Um aspecto super relevante na FC negligenciado pela maioria dos psicoterapeutas: as causas e predisponentes no desenvolvimento do paciente!
- Genéticos: História familiar de dependência de substâncias
- História Médica: poucos problemas médicos significativos além de um histórico de lesões relacionadas a acidentes de trabalho.
- Personalidade: personalidade extrovertida, tendência a agir impulsivamente.
- Eventos Parentais: relacionamento conturbado com o pai na infância, influência negativa do pai, que também era usuário de substâncias.
- Eventos Sociais: pressão social no ambiente de trabalho para participar de atividades relacionadas a substâncias, falta de apoio social positivo.
- Modelo Cultural: aceitação social do consumo de álcool e drogas em certos contextos.
- Principais Valores de Vida: prazer imediato, aproveitar a vida.
Por fim, a parte que eu acho mais chatinha e na maioria das vezes complexa: definição de metas psicoterápicas.

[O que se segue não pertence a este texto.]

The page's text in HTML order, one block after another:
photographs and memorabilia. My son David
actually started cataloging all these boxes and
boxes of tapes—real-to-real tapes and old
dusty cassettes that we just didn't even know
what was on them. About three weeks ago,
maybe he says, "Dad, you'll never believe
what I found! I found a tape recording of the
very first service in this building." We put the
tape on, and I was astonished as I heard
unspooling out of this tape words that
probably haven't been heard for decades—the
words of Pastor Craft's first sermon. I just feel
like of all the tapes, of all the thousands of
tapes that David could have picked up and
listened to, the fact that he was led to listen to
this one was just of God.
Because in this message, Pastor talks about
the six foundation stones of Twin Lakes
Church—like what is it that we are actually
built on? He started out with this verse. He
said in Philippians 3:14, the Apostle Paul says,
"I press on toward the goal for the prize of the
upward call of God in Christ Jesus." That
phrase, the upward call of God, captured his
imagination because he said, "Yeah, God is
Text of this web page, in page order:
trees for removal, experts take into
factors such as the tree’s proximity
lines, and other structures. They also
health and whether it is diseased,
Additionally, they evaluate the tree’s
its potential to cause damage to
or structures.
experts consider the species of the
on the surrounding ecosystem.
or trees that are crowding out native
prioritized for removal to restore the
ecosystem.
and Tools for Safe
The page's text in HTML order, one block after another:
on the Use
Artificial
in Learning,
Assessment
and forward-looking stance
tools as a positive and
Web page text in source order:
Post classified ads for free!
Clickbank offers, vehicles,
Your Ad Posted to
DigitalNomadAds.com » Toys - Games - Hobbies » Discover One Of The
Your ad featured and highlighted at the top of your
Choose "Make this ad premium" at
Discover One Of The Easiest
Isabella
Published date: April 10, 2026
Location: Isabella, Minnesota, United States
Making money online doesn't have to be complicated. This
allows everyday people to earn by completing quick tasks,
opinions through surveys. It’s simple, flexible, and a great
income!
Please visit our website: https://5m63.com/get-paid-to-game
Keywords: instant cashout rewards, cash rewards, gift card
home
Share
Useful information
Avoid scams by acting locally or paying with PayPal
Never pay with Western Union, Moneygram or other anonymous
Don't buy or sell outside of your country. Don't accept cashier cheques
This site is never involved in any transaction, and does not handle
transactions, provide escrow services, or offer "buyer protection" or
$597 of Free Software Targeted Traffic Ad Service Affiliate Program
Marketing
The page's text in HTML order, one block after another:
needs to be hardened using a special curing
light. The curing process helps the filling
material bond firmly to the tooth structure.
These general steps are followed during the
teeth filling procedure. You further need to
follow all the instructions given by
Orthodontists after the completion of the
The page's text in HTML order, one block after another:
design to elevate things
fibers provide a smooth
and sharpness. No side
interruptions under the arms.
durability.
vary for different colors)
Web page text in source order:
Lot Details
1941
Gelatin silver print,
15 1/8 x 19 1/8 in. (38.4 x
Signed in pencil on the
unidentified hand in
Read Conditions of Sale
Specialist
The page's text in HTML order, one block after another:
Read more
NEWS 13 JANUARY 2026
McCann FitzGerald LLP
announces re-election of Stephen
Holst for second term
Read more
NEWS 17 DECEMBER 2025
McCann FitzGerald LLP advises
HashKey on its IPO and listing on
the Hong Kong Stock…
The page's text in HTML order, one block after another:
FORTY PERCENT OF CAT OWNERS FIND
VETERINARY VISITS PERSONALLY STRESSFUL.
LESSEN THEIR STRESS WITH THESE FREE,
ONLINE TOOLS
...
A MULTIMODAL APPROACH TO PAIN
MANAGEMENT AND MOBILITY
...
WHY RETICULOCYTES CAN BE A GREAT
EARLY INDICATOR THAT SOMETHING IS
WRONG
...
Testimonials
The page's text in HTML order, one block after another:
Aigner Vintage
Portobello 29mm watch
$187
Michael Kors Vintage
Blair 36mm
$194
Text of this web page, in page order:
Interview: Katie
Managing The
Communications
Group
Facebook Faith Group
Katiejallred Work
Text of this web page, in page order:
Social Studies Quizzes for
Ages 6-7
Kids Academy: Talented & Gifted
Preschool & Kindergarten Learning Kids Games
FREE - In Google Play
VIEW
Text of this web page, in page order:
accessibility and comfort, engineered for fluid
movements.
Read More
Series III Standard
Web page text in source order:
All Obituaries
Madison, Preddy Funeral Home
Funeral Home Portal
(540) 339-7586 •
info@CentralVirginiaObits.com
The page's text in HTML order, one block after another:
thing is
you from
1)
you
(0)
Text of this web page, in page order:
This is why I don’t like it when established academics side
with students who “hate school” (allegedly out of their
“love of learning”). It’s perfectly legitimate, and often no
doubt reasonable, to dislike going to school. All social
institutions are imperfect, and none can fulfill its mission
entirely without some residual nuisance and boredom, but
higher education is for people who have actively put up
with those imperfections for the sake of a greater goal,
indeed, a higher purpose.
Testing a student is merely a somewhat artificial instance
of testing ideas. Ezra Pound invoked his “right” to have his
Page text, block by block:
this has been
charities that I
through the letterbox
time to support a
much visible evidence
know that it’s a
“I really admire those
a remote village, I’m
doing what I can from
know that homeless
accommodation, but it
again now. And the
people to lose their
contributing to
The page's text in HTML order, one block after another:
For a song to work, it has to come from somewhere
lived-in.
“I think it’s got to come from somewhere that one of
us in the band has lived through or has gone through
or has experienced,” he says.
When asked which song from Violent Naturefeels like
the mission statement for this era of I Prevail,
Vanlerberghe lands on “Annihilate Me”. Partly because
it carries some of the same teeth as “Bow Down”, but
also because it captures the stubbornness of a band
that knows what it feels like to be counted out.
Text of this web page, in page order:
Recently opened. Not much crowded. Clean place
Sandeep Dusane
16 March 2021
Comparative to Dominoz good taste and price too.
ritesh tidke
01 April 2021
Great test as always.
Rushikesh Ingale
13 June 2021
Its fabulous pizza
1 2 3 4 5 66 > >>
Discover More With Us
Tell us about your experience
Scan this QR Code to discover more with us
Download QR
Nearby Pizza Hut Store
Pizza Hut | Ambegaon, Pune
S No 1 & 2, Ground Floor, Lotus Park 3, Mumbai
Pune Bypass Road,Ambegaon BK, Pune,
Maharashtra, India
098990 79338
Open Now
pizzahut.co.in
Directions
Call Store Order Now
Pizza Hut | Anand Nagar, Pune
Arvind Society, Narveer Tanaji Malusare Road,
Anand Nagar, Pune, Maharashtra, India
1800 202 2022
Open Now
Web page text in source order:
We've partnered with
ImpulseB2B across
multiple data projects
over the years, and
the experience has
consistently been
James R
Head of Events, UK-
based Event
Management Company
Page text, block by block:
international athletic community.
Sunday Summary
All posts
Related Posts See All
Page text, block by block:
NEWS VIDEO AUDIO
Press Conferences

Aqui é que todo raciocínio clínico tem que fazer sentido, pois as intervenções devem priorizar os problemas que causam/mantêm o sofrimento em maior intensidade e, no caso do Homer, possibilita maior risco de recaída.
Lembrando que essas metas devem ser adaptadas às necessidades e circunstâncias específicas de cada indivíduo e sempre organizadas e validadas colaborativamente com o paciente!
- Metas Psicoterápicas: 1) Reduzir o uso de substâncias, com foco na manutenção do comportamento abstinente a partir da identificação e manejo dos fatores precipitantes e de manutenção. 2) Desenvolver habilidades de enfrentamento saudáveis, como regulação emocional e inserção em grupos de apoio. 3) Melhorar o funcionamento no trabalho e nos relacionamentos, com foco na reparação e construção de interações sociais e de trabalho saudáveis (potencial necessidade de troca de setor). 4) Introduzir a família no tratamento com objetivo de torná-los co-terapeutas no processo, tendo em vista os ambientes excessivos que discriminam o uso de substância. 5) Verificar a necessidade de apoio medicamentoso com intenção de reforçar os resultados alcançados na psicoterapia.
- Obstáculos ao Tratamento: negligência de sua saúde mental, resistência à mudança, influência de amigos que também usam substâncias.
- Pontos Fortes e Recursos: amor e apoio da família, motivação para melhorar sua vida, acesso a serviços de saúde.
Pronto, aí está o guia do tratamento! No caso do Homer, há muito o que fazer no nível de intervenção, como: psicoeducação do modelo que vai ser trabalhado, como o modelo entende o uso de substâncias, manejo emocional e da abstinência, reconstrução de relacionamentos interpessoais saudáveis, reestruturação do estilo de vida, construção de uma rede de apoio, etc.
Mas isso é outra história, ou melhor, outro post.
Nicoletti, E. A., Donadon, M. F. & Portela, C. (2022). Guia prático de Formulação de Caso em Terapia Cognitivo Comportamental. Porto Alegre: Sinopsys.